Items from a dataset
= Beginning of Section =

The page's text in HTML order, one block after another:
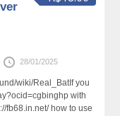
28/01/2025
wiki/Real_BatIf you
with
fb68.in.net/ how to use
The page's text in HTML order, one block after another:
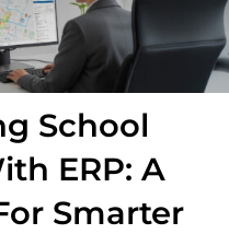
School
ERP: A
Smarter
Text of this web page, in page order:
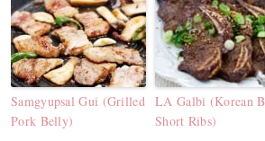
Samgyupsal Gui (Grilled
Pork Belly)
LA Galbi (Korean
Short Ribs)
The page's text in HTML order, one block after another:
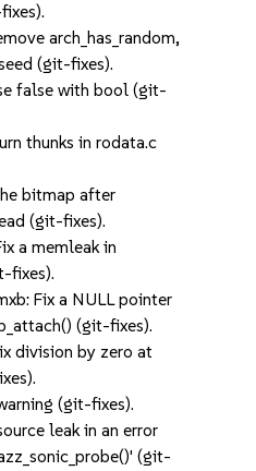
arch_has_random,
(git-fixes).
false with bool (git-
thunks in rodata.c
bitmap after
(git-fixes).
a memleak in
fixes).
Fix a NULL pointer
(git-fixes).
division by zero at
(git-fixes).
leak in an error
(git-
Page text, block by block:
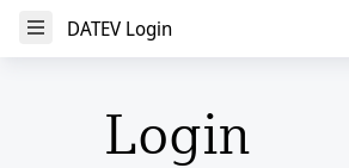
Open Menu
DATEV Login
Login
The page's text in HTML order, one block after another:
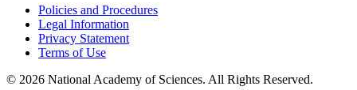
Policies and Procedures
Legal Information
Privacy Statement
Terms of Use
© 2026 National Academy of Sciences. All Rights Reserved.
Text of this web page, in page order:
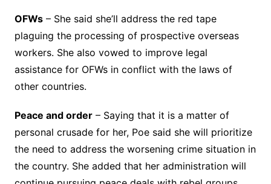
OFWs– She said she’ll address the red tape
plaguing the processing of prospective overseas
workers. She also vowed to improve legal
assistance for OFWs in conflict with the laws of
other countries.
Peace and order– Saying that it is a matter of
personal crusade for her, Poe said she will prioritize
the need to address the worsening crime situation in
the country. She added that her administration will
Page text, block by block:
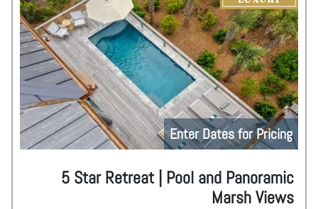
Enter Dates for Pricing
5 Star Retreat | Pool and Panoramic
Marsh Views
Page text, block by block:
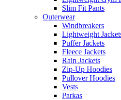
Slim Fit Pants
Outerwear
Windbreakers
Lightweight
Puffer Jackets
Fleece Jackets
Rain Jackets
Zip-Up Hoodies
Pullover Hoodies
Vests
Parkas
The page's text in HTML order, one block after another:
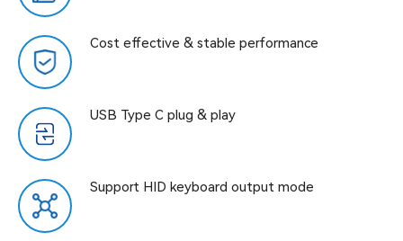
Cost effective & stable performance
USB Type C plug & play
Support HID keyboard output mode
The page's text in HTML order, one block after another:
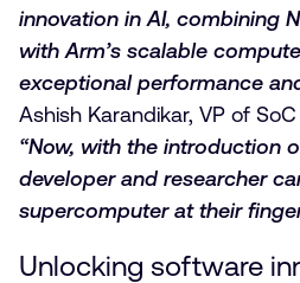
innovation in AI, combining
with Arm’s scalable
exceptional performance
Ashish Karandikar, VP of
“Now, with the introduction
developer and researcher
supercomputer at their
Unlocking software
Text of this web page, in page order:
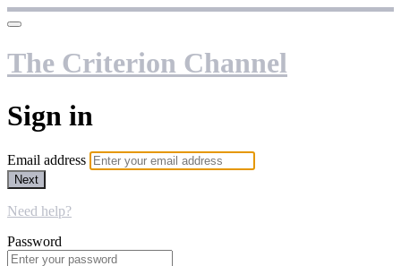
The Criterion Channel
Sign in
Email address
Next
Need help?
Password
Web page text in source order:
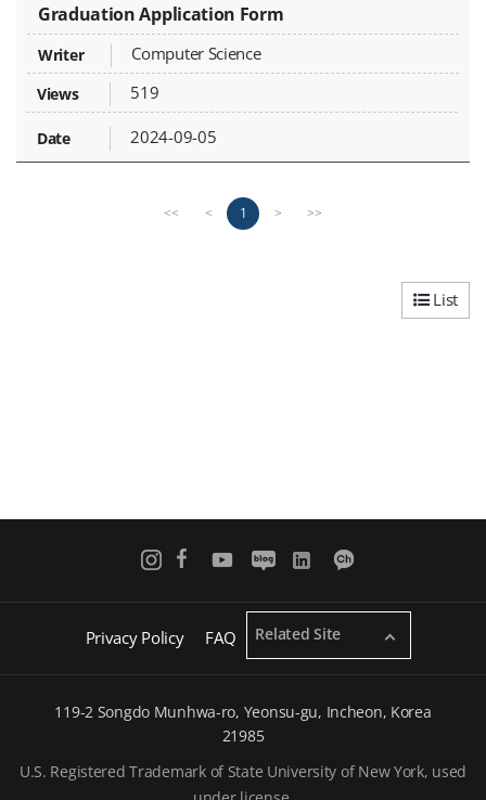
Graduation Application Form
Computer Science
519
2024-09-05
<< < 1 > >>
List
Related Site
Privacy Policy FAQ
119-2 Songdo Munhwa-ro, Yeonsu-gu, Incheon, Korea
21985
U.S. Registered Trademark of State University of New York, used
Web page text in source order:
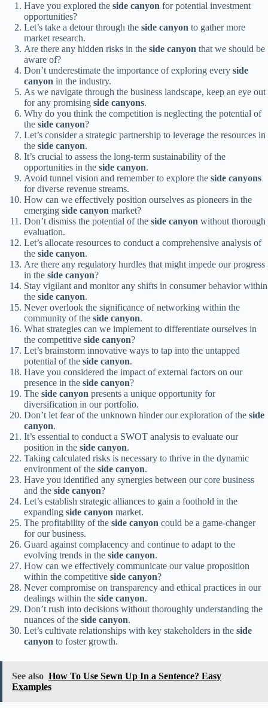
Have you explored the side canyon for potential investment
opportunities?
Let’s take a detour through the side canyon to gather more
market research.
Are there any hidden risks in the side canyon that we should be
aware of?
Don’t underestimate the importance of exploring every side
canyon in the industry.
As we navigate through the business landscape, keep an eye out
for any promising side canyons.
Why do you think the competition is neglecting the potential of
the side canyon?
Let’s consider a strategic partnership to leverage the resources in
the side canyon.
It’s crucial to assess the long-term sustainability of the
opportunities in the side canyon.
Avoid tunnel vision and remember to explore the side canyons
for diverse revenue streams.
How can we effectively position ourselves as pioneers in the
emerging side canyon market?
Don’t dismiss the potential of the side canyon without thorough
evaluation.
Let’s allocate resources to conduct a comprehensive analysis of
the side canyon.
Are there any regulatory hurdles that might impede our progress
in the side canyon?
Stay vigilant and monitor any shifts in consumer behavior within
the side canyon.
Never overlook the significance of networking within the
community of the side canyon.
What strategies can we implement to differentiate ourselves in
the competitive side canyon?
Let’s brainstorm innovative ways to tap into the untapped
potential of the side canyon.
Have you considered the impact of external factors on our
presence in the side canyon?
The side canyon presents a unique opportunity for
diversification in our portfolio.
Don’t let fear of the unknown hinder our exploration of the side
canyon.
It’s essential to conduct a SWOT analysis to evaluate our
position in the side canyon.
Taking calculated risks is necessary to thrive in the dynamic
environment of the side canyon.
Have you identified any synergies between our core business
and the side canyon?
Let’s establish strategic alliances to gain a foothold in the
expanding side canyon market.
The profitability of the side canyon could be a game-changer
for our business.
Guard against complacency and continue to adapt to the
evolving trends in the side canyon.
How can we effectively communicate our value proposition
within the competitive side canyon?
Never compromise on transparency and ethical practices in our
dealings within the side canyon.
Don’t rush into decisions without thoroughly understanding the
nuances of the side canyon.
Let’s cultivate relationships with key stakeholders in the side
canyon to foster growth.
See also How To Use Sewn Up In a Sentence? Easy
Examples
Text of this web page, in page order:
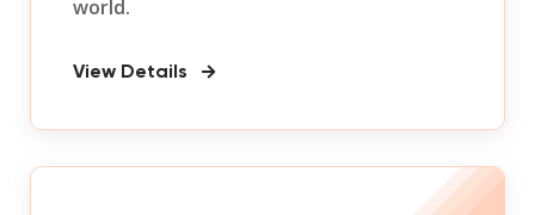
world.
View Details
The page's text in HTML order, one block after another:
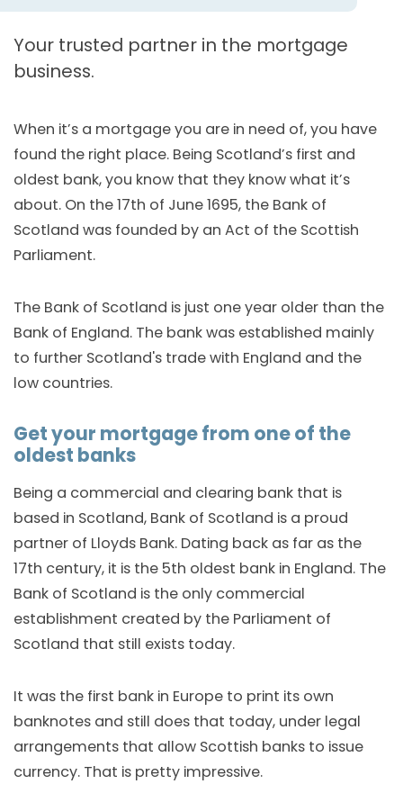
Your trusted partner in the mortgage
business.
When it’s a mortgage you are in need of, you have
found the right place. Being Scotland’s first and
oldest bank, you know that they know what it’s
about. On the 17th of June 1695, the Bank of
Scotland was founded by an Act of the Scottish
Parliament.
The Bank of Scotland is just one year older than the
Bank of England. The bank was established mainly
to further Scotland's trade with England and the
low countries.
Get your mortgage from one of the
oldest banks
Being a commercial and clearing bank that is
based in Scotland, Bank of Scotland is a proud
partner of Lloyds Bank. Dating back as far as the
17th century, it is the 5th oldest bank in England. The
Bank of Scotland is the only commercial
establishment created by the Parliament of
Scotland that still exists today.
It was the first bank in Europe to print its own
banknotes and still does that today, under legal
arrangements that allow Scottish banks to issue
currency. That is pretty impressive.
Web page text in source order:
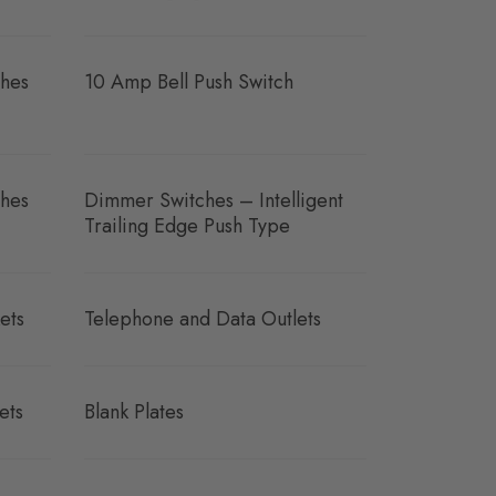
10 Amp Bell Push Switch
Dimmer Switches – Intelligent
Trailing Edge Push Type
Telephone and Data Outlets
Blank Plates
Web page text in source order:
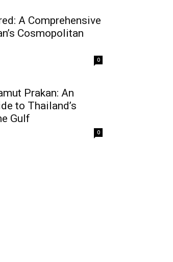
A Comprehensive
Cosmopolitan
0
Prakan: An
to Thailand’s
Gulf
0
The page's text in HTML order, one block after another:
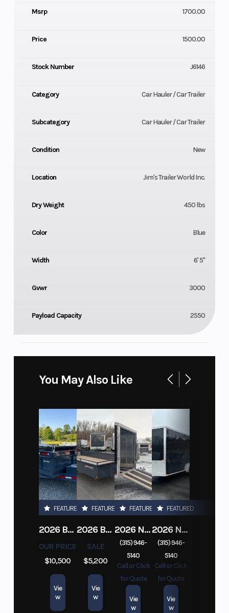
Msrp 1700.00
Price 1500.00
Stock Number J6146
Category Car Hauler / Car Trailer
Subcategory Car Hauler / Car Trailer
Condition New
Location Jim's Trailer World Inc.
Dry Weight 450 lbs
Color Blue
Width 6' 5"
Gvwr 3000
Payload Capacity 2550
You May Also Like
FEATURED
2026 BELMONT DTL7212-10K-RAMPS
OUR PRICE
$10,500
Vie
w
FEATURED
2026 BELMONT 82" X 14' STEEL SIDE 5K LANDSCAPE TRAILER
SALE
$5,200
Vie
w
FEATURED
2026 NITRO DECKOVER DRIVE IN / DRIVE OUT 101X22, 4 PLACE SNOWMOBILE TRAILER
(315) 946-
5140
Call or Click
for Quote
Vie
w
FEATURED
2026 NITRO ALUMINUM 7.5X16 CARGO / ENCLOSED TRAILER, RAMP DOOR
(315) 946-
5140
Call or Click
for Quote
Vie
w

= End of Section =

● GOAL OF THE EXERCISE: Return every entry word for word, minus the pictures.

● ANSWER SPACE:
The page's text in HTML order, one block after another:
28/01/2025
wiki/Real_BatIf you
with
fb68.in.net/ how to use
The page's text in HTML order, one block after another:
School
ERP: A
Smarter
Text of this web page, in page order:
Samgyupsal Gui (Grilled
Pork Belly)
LA Galbi (Korean
Short Ribs)
The page's text in HTML order, one block after another:
arch_has_random,
(git-fixes).
false with bool (git-
thunks in rodata.c
bitmap after
(git-fixes).
a memleak in
fixes).
Fix a NULL pointer
(git-fixes).
division by zero at
(git-fixes).
leak in an error
(git-
Page text, block by block:
Open Menu
DATEV Login
Login
The page's text in HTML order, one block after another:
Policies and Procedures
Legal Information
Privacy Statement
Terms of Use
© 2026 National Academy of Sciences. All Rights Reserved.
Text of this web page, in page order:
OFWs– She said she’ll address the red tape
plaguing the processing of prospective overseas
workers. She also vowed to improve legal
assistance for OFWs in conflict with the laws of
other countries.
Peace and order– Saying that it is a matter of
personal crusade for her, Poe said she will prioritize
the need to address the worsening crime situation in
the country. She added that her administration will
Page text, block by block:
Enter Dates for Pricing
5 Star Retreat | Pool and Panoramic
Marsh Views
Page text, block by block:
Slim Fit Pants
Outerwear
Windbreakers
Lightweight
Puffer Jackets
Fleece Jackets
Rain Jackets
Zip-Up Hoodies
Pullover Hoodies
Vests
Parkas
The page's text in HTML order, one block after another:
Cost effective & stable performance
USB Type C plug & play
Support HID keyboard output mode
The page's text in HTML order, one block after another:
innovation in AI, combining
with Arm’s scalable
exceptional performance
Ashish Karandikar, VP of
“Now, with the introduction
developer and researcher
supercomputer at their
Unlocking software
Text of this web page, in page order:
The Criterion Channel
Sign in
Email address
Next
Need help?
Password
Web page text in source order:
Graduation Application Form
Computer Science
519
2024-09-05
<< < 1 > >>
List
Related Site
Privacy Policy FAQ
119-2 Songdo Munhwa-ro, Yeonsu-gu, Incheon, Korea
21985
U.S. Registered Trademark of State University of New York, used
Web page text in source order:
Have you explored the side canyon for potential investment
opportunities?
Let’s take a detour through the side canyon to gather more
market research.
Are there any hidden risks in the side canyon that we should be
aware of?
Don’t underestimate the importance of exploring every side
canyon in the industry.
As we navigate through the business landscape, keep an eye out
for any promising side canyons.
Why do you think the competition is neglecting the potential of
the side canyon?
Let’s consider a strategic partnership to leverage the resources in
the side canyon.
It’s crucial to assess the long-term sustainability of the
opportunities in the side canyon.
Avoid tunnel vision and remember to explore the side canyons
for diverse revenue streams.
How can we effectively position ourselves as pioneers in the
emerging side canyon market?
Don’t dismiss the potential of the side canyon without thorough
evaluation.
Let’s allocate resources to conduct a comprehensive analysis of
the side canyon.
Are there any regulatory hurdles that might impede our progress
in the side canyon?
Stay vigilant and monitor any shifts in consumer behavior within
the side canyon.
Never overlook the significance of networking within the
community of the side canyon.
What strategies can we implement to differentiate ourselves in
the competitive side canyon?
Let’s brainstorm innovative ways to tap into the untapped
potential of the side canyon.
Have you considered the impact of external factors on our
presence in the side canyon?
The side canyon presents a unique opportunity for
diversification in our portfolio.
Don’t let fear of the unknown hinder our exploration of the side
canyon.
It’s essential to conduct a SWOT analysis to evaluate our
position in the side canyon.
Taking calculated risks is necessary to thrive in the dynamic
environment of the side canyon.
Have you identified any synergies between our core business
and the side canyon?
Let’s establish strategic alliances to gain a foothold in the
expanding side canyon market.
The profitability of the side canyon could be a game-changer
for our business.
Guard against complacency and continue to adapt to the
evolving trends in the side canyon.
How can we effectively communicate our value proposition
within the competitive side canyon?
Never compromise on transparency and ethical practices in our
dealings within the side canyon.
Don’t rush into decisions without thoroughly understanding the
nuances of the side canyon.
Let’s cultivate relationships with key stakeholders in the side
canyon to foster growth.
See also How To Use Sewn Up In a Sentence? Easy
Examples
Text of this web page, in page order:
world.
View Details
The page's text in HTML order, one block after another:
Your trusted partner in the mortgage
business.
When it’s a mortgage you are in need of, you have
found the right place. Being Scotland’s first and
oldest bank, you know that they know what it’s
about. On the 17th of June 1695, the Bank of
Scotland was founded by an Act of the Scottish
Parliament.
The Bank of Scotland is just one year older than the
Bank of England. The bank was established mainly
to further Scotland's trade with England and the
low countries.
Get your mortgage from one of the
oldest banks
Being a commercial and clearing bank that is
based in Scotland, Bank of Scotland is a proud
partner of Lloyds Bank. Dating back as far as the
17th century, it is the 5th oldest bank in England. The
Bank of Scotland is the only commercial
establishment created by the Parliament of
Scotland that still exists today.
It was the first bank in Europe to print its own
banknotes and still does that today, under legal
arrangements that allow Scottish banks to issue
currency. That is pretty impressive.
Web page text in source order:
10 Amp Bell Push Switch
Dimmer Switches – Intelligent
Trailing Edge Push Type
Telephone and Data Outlets
Blank Plates
Web page text in source order:
A Comprehensive
Cosmopolitan
0
Prakan: An
to Thailand’s
Gulf
0
The page's text in HTML order, one block after another:
Msrp 1700.00
Price 1500.00
Stock Number J6146
Category Car Hauler / Car Trailer
Subcategory Car Hauler / Car Trailer
Condition New
Location Jim's Trailer World Inc.
Dry Weight 450 lbs
Color Blue
Width 6' 5"
Gvwr 3000
Payload Capacity 2550
You May Also Like
FEATURED
2026 BELMONT DTL7212-10K-RAMPS
OUR PRICE
$10,500
Vie
w
FEATURED
2026 BELMONT 82" X 14' STEEL SIDE 5K LANDSCAPE TRAILER
SALE
$5,200
Vie
w
FEATURED
2026 NITRO DECKOVER DRIVE IN / DRIVE OUT 101X22, 4 PLACE SNOWMOBILE TRAILER
(315) 946-
5140
Call or Click
for Quote
Vie
w
FEATURED
2026 NITRO ALUMINUM 7.5X16 CARGO / ENCLOSED TRAILER, RAMP DOOR
(315) 946-
5140
Call or Click
for Quote
Vie
w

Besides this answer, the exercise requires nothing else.